How do you decide what to do? Let’s assume that you and your partner always kept your robberies professional, i.e. you don’t particularly care how long they go to jail for and they don’t care how long you go to jail for. How do you decide what the best strategy is? In previous imperfect knowledge games, we found the best strategy by considering expected values (or some other quantity). Here though, we don’t know what the probabilities are, making such an approach unfeasible. Instead, we look at what happens for either of our partner’s decisions. If they choose not to confess we have a choice between confessing or not. If we confess, we get one year in jail and if we don’t we get three. Because we don’t care about our partner, or abstract concepts like solidarity, three years is worse than one so we are incentivised to confess if we think our partner will decide to not confess. On the other hand, if we think our partner will confess, we have the choice between not confessing and getting 14 years or confessing and only getting six. Six is better than 14, so if we think our partner will confess we should also confess. 

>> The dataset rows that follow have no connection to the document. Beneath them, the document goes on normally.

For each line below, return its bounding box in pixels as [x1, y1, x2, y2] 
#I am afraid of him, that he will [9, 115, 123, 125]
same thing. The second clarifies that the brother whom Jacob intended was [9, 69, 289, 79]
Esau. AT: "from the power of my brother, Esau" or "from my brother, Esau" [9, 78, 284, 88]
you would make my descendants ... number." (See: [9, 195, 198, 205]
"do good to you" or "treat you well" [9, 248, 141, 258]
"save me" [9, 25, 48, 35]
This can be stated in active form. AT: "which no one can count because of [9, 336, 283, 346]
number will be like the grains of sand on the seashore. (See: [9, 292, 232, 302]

Our heart begins to sink as we realise we are spending 6 years in jail. What we have discovered is that, regardless of what our partner does, we are better off confessing. Since the game looks exactly the same from our partner’s perspective and we know they’re smart enough to realise the same thing, we can be pretty sure that they will choose to confess. Since we were better off confessing anyway, we can be pretty sure we’re getting six years. Crime doesn’t pay kids…

This game is famous for two reasons. Firstly, it shows that pure self-interest will not always lead to the best result globally (both of us only getting 3 years if we agree to both stay silent). Secondly, it is a good example of something called a dominant strategy. A dominant strategy is one which will lead to a favourable outcome regardless of your opponent’s actions. The existence of such strategies allow us to better predict the outcome of games. If one strategy is simply worse than another, the worse strategy will never be picked and we do not need to worry about it. This is why, in the absence of external factors like caring about your partner or fear about what confession does to your reputation, we can be fairly certain that both prisoners are going to jail for 6 years. 

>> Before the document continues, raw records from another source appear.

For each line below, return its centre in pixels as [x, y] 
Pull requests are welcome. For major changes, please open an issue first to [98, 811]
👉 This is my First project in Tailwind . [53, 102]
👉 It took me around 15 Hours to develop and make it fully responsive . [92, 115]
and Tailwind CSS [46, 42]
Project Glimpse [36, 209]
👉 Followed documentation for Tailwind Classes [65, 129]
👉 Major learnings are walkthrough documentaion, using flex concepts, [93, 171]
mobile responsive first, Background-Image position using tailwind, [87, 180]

Game theory is a fascinating area of maths and, I think, in some ways that is due to how ingrained in our lives it is. We have an incredible intuition for games. Take, for example, the qualifiers I used when talking about the prisoners’ dilemma: ‘we don’t care about solidarity’, ‘we don’t care about our partner’, ‘we don’t have to worry about our reputation’. I included those disclaimers because, more likely than not, in your own life you have been exposed to prisoners’ dilemma-like situations and observed a very complicated effect. When the prisoners’ dilemma is repeated, the game changes to favour people working together. Why? If you betray someone, people will stop cooperating with you and you will fare worse than people who can be trusted to not tell. Which I imagine on some level you will have experienced in your daily life. Amazing!

We’ve now looked at solvable games, random games, and game theory. There are many many more topics which can be explored in the realm of ‘games’ – from the use of supercomputers to solve near-infinitely complex game trees, to predicting the behaviour of two children who have eaten all the cookies in the house. The maths of games is incredibly broad and these two articles have barely even scratched the surface. Keep playing.